Anytime!  The conventional deadlift is similar to the romanian deadlift except you use more legs. The rdl doesn't have the full range of motion like the conventional. I guess you could say that the conventional is like the squat in the first part of the deadlift and after the leg portion is thru it becomes more like a rdl, if that makes any sense


----------



## Jon Wolbers (Jul 29, 2007)

Box squats, and stiff legged deadlifts with lots of ab work will build that deadlift. Deadlift at most every 3 weeks. Also keystone deads are great. Jon


----------



## r00kie (Jul 30, 2007)

Jon Wolbers said:


> Box squats, and stiff legged deadlifts with lots of ab work will build that deadlift. Deadlift at most every 3 weeks.



you mean once in 3 weeks?




> Also keystone deads are great. Jon



what are keystone deadlifts?


----------



## Jon Wolbers (Jul 30, 2007)

*deads*

Yes I only deadlift once every three weeks. On the other weeks I do Romanian deadlifts, and stiff legged deadlifts to a heavy single. I am a master lifter in the 198 lbs class age 59. My best is 606 pounds. Hope this helps.

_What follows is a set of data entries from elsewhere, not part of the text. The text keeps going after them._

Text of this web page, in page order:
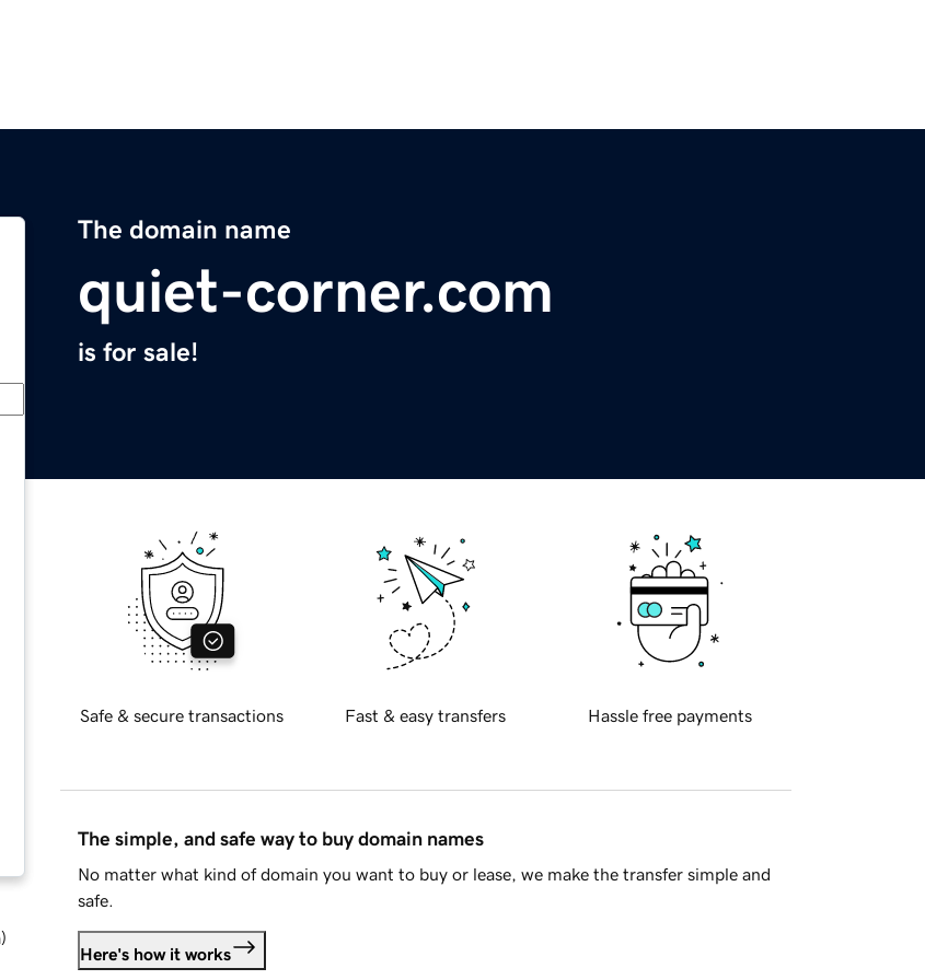
The domain name
quiet-corner.com
is for sale!
)
Safe & secure transactions Fast & easy transfers Hassle free payments
The simple, and safe way to buy domain names
No matter what kind of domain you want to buy or lease, we make the transfer simple and
safe.
Here's how it works

Jon PS on the week I do deadlift I go to a max single.


----------



## Jon Wolbers (Jul 30, 2007)

*deads*

Keystone is the same basically as the Romanian deadlift.


----------



## Seanp156 (Jul 30, 2007)

I never really feel deadlifts in my quads unless I'm using the trap bar.


----------



## CowPimp (Jul 30, 2007)

That's what the deadlift should be working.  Not that your quads aren't involved, but it should be dominated by the glutes/hammies.


----------